──────── Supplied data ────────

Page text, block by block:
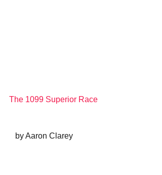
The 1099 Superior Race
   by Aaron Clarey
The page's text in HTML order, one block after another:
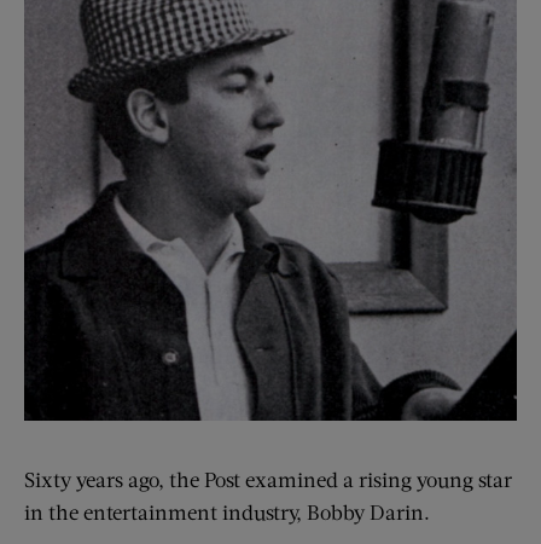
Sixty years ago, the Post examined a rising young star
in the entertainment industry, Bobby Darin.
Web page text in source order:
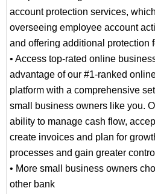
account protection services,
overseeing employee account
and offering additional protection
• Access top-rated online
advantage of our #1-ranked
platform with a comprehensive
small business owners like you.
ability to manage cash flow,
create invoices and plan for
processes and gain greater
• More small business owners
other bank
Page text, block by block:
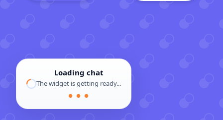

────────

- [Problem to solve]: Please set down, exactly and with nothing added, the lines from the line with "The page's text" to the end of the entries above, omitting pictures.

- [Response to the task]:
The page's text in HTML order, one block after another:
Sixty years ago, the Post examined a rising young star
in the entertainment industry, Bobby Darin.
Web page text in source order:
account protection services,
overseeing employee account
and offering additional protection
• Access top-rated online
advantage of our #1-ranked
platform with a comprehensive
small business owners like you.
ability to manage cash flow,
create invoices and plan for
processes and gain greater
• More small business owners
other bank
Page text, block by block:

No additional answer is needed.